__Data for processing__
++++++++++
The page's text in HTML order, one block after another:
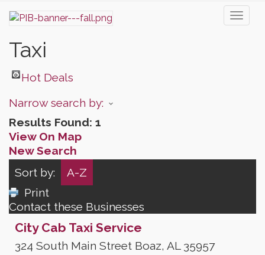
Taxi
Hot Deals
Narrow search by:
Results Found: 1
View On Map
New Search
Sort by:
A-Z
Print
Contact these Businesses
City Cab Taxi Service
324 South Main Street Boaz, AL 35957
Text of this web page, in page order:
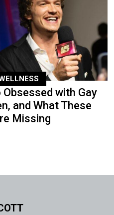
Obsessed with Gay
and What These
Missing
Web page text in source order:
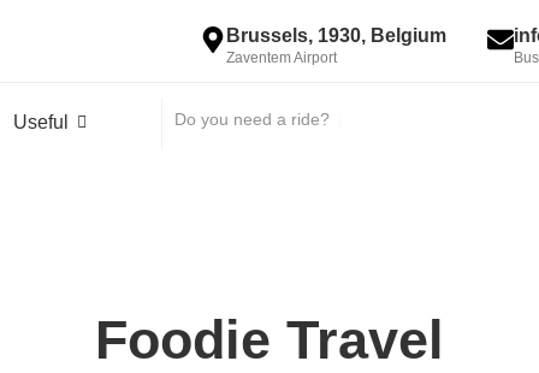
Brussels, 1930, Belgium
Zaventem Airport
Useful Do you need a ride?
Foodie Travel
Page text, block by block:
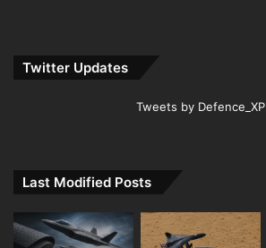
Twitter Updates
Tweets by Defence_XP
Last Modified Posts
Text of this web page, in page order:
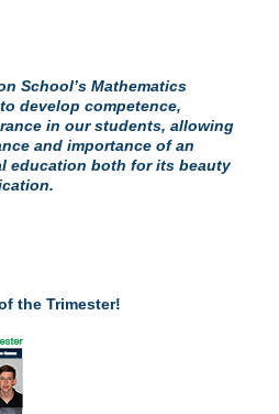
School’s Mathematics
develop competence,
in our students, allowing
and importance of an
education both for its beauty
the Trimester!
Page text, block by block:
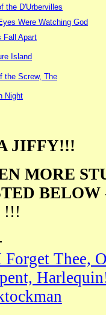
the D'Urbervilles
Were Watching God
Fall Apart
Island
the Screw, The
Night
JIFFY!!!
MORE
BELOW
!!!
Thee,
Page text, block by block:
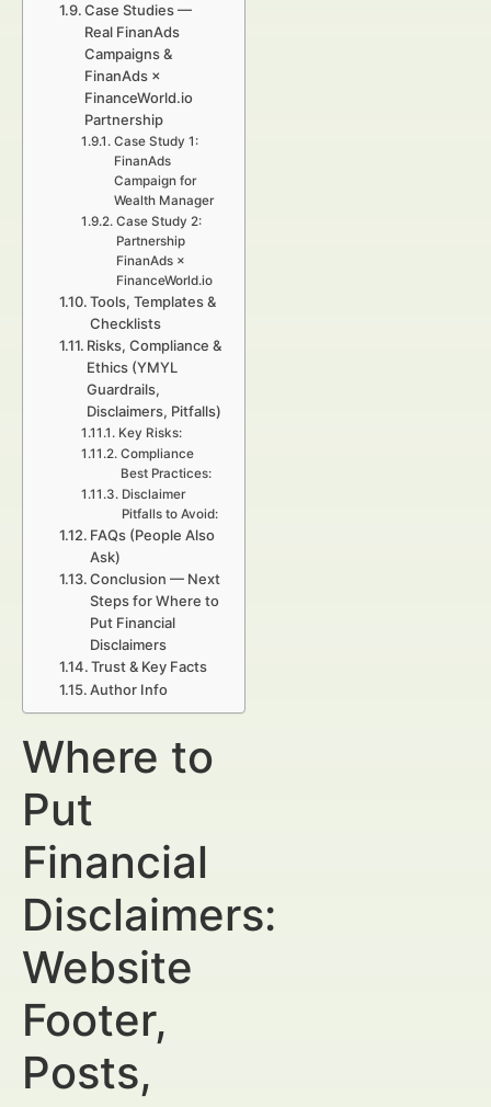
Case Studies —
Real FinanAds
Campaigns &
FinanAds ×
FinanceWorld.io
Partnership
Case Study 1:
FinanAds
Campaign for
Wealth Manager
Case Study 2:
Partnership
FinanAds ×
FinanceWorld.io
Tools, Templates &
Checklists
Risks, Compliance &
Ethics (YMYL
Guardrails,
Disclaimers, Pitfalls)
Key Risks:
Compliance
Best Practices:
Disclaimer
Pitfalls to Avoid:
FAQs (People Also
Ask)
Conclusion — Next
Steps for Where to
Put Financial
Disclaimers
Trust & Key Facts
Author Info
Where to
Put
Financial
Disclaimers:
Website
Footer,
Posts,
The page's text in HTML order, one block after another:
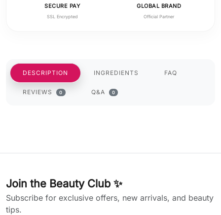
SECURE PAY
SSL Encrypted
GLOBAL BRAND
Official Partner
DESCRIPTION INGREDIENTS FAQ
REVIEWS 0 Q&A 0
Join the Beauty Club ✨
Subscribe for exclusive offers, new arrivals, and beauty
tips.
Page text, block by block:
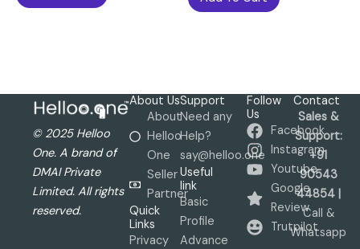
© 2025 Helloo
One. A brand of
DMAI Private
Limited. All rights
reserved.
About Us
About
Helloo
One
Seller
Partner
Quick
Links
Privacy
Support
Need any
Help?
say@helloo.one
Useful
link
Basic
Profile
Advance
Follow
Us
Facebook
Instagram
Youtube
Google
Review
Trutpilot
Contact
Sales &
Support:
+91
90543
44854 |
Call &
Whatsapp
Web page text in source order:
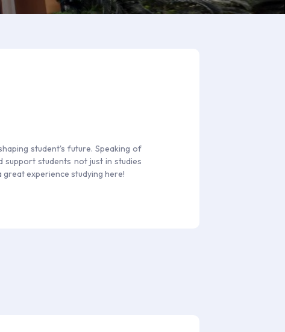
student's future. Speaking of
support students not just in studies
experience studying here!
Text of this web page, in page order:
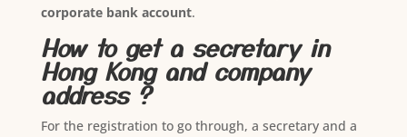
corporate bank account.
How to get a secretary in
Hong Kong and company
address ?
For the registration to go through, a secretary and a
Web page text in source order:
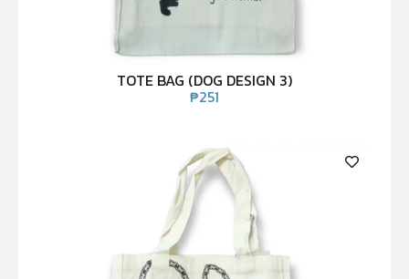
TOTE BAG (DOG DESIGN 3)
₱251
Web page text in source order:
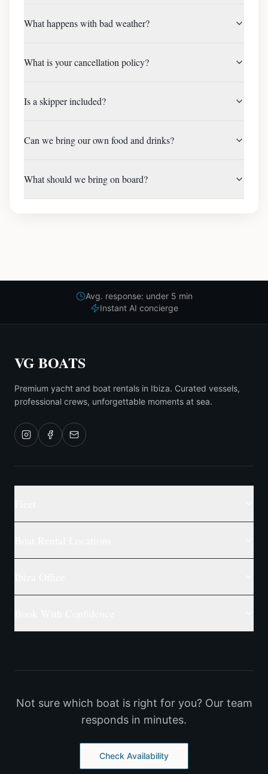
What happens with bad weather?
What is your cancellation policy?
Is a skipper included?
Can we bring our own food and drinks?
What should we bring on board?
Avg. response: under 5 min
Instant AI concierge
VG BOATS
Premium yacht and boat rentals in Ibiza. Curated vessels,
professional crews, unforgettable moments at sea.
Not sure which boat is right for you? Our team
responds in minutes.
Check Availability
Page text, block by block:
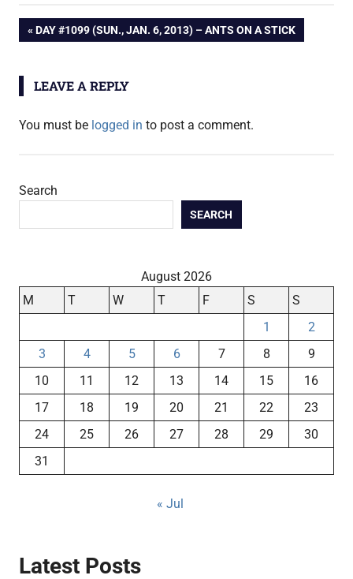
Post
PREVIOUS
DAY #1099 (SUN., JAN. 6, 2013) – ANTS ON A STICK
LEAVE A REPLY
You must be logged in to post a comment.
Search
SEARCH
August 2026
M
T W T F S
S
1
2
3
4 5 6 7 8
9
10
11 12 13 14 15
16
17
18 19 20 21 22
23
24
25 26 27 28 29
30
31
« Jul
Latest Posts
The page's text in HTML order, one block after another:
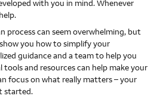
++++++++++
Restate the listing word for word and drop the pictures.

The page's text in HTML order, one block after another:
Taxi
Hot Deals
Narrow search by:
Results Found: 1
View On Map
New Search
Sort by:
A-Z
Print
Contact these Businesses
City Cab Taxi Service
324 South Main Street Boaz, AL 35957
Text of this web page, in page order:
Obsessed with Gay
and What These
Missing
Web page text in source order:
Brussels, 1930, Belgium
Zaventem Airport
Useful Do you need a ride?
Foodie Travel
Page text, block by block:
Twitter Updates
Tweets by Defence_XP
Last Modified Posts
Text of this web page, in page order:
School’s Mathematics
develop competence,
in our students, allowing
and importance of an
education both for its beauty
the Trimester!
Page text, block by block:
the D'Urbervilles
Were Watching God
Fall Apart
Island
the Screw, The
Night
JIFFY!!!
MORE
BELOW
!!!
Thee,
Page text, block by block:
Case Studies —
Real FinanAds
Campaigns &
FinanAds ×
FinanceWorld.io
Partnership
Case Study 1:
FinanAds
Campaign for
Wealth Manager
Case Study 2:
Partnership
FinanAds ×
FinanceWorld.io
Tools, Templates &
Checklists
Risks, Compliance &
Ethics (YMYL
Guardrails,
Disclaimers, Pitfalls)
Key Risks:
Compliance
Best Practices:
Disclaimer
Pitfalls to Avoid:
FAQs (People Also
Ask)
Conclusion — Next
Steps for Where to
Put Financial
Disclaimers
Trust & Key Facts
Author Info
Where to
Put
Financial
Disclaimers:
Website
Footer,
Posts,
The page's text in HTML order, one block after another:
SECURE PAY
SSL Encrypted
GLOBAL BRAND
Official Partner
DESCRIPTION INGREDIENTS FAQ
REVIEWS 0 Q&A 0
Join the Beauty Club ✨
Subscribe for exclusive offers, new arrivals, and beauty
tips.
Page text, block by block:
© 2025 Helloo
One. A brand of
DMAI Private
Limited. All rights
reserved.
About Us
About
Helloo
One
Seller
Partner
Quick
Links
Privacy
Support
Need any
Help?
say@helloo.one
Useful
link
Basic
Profile
Advance
Follow
Us
Facebook
Instagram
Youtube
Google
Review
Trutpilot
Contact
Sales &
Support:
+91
90543
44854 |
Call &
Whatsapp
Web page text in source order:
student's future. Speaking of
support students not just in studies
experience studying here!
Text of this web page, in page order:
corporate bank account.
How to get a secretary in
Hong Kong and company
address ?
For the registration to go through, a secretary and a
Web page text in source order:
TOTE BAG (DOG DESIGN 3)
₱251
Web page text in source order:
What happens with bad weather?
What is your cancellation policy?
Is a skipper included?
Can we bring our own food and drinks?
What should we bring on board?
Avg. response: under 5 min
Instant AI concierge
VG BOATS
Premium yacht and boat rentals in Ibiza. Curated vessels,
professional crews, unforgettable moments at sea.
Not sure which boat is right for you? Our team
responds in minutes.
Check Availability
Page text, block by block:
Post
PREVIOUS
DAY #1099 (SUN., JAN. 6, 2013) – ANTS ON A STICK
LEAVE A REPLY
You must be logged in to post a comment.
Search
SEARCH
August 2026
M
T W T F S
S
1
2
3
4 5 6 7 8
9
10
11 12 13 14 15
16
17
18 19 20 21 22
23
24
25 26 27 28 29
30
31
« Jul
Latest Posts
The page's text in HTML order, one block after another:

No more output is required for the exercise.